Life magazine selected him as one of the 100 most important Americans
of the 20th century and Sports Illustrated ranked him as
the third most important figure in sports during the past 40 years,
after Muhammad Ali and Michael Jordan.
David Westin, president of ABC News, remembered Arledge
for his “unique creative genius coupled with an absolute refusal
to settle for anything less than the very best. He was a perfectionist.
He spurred us to give our personal best and to make better whatever
it was we were doing.”
At Columbia, Arledge was on the staff of Spectator and
was editor of the Columbian. In 1998, he was presented with the
Alexander Hamilton Medal, the College’s highest honor. He
is the benefactor of the largest auditorium on campus, the Roone
Arledge Auditorium and Cinema in Alfred Lerner Hall.
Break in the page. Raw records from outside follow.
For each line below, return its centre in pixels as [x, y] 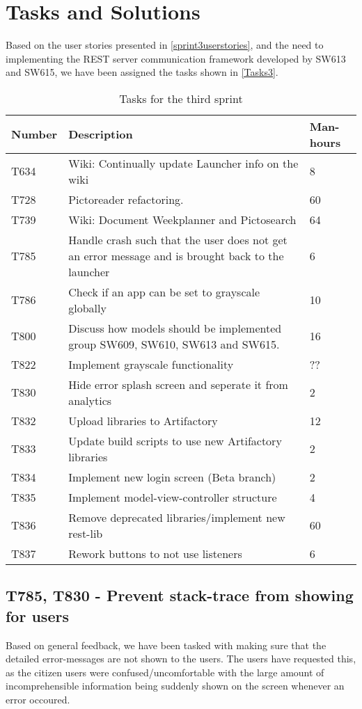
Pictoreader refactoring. [126, 199]
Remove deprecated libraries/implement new [177, 517]
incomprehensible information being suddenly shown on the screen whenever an [175, 686]
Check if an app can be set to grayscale [164, 292]
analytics [90, 400]
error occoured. [38, 699]
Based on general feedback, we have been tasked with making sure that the [166, 645]
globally [87, 308]
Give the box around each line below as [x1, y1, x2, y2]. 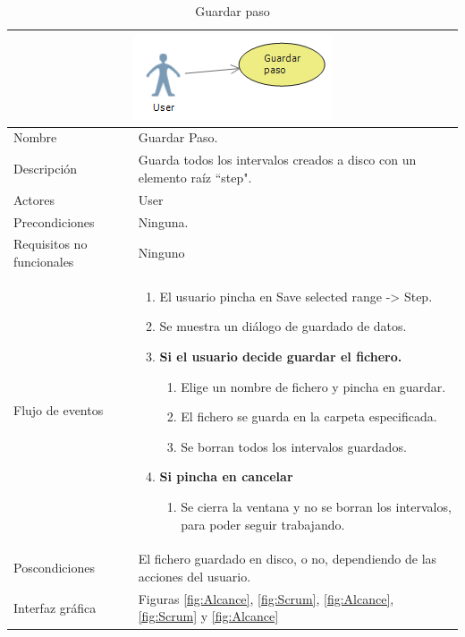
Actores [13, 190, 55, 208]
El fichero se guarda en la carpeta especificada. [181, 407, 437, 426]
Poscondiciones [13, 558, 95, 577]
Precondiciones [13, 212, 95, 231]
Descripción [13, 159, 78, 178]
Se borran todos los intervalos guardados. [181, 437, 407, 455]
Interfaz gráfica [13, 598, 97, 616]
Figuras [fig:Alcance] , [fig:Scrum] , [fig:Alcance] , [138, 589, 394, 607]
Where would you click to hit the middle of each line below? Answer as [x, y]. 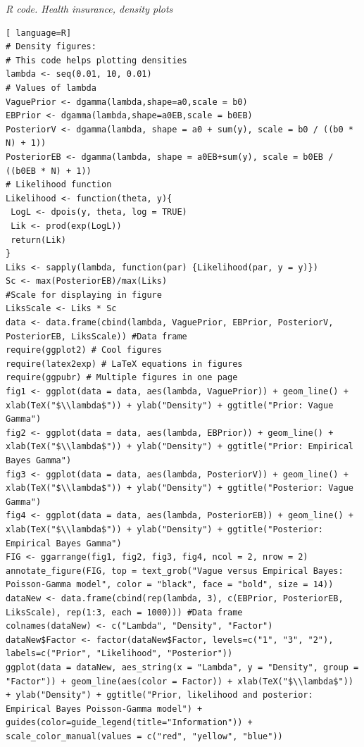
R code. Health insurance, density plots [89, 8]
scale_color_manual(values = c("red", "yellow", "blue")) [144, 736]
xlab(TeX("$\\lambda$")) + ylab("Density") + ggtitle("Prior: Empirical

“Roone loved Columbia and needed no prodding to reminisce
about his days spent here,” said University President Lee
C. Bollinger, noting that Arledge’s 1952 classmates include
other media giants such as Larry Grossman, Max Frankel and Richard
Wald. Dean Austin Quigley called Arledge “a true son of Columbia,
someone for whom the curtain was always rising and a new show was
always about to begin.”
A.S.
[Editor’s note: A complete obituary will appear in the March
issue of CCT.]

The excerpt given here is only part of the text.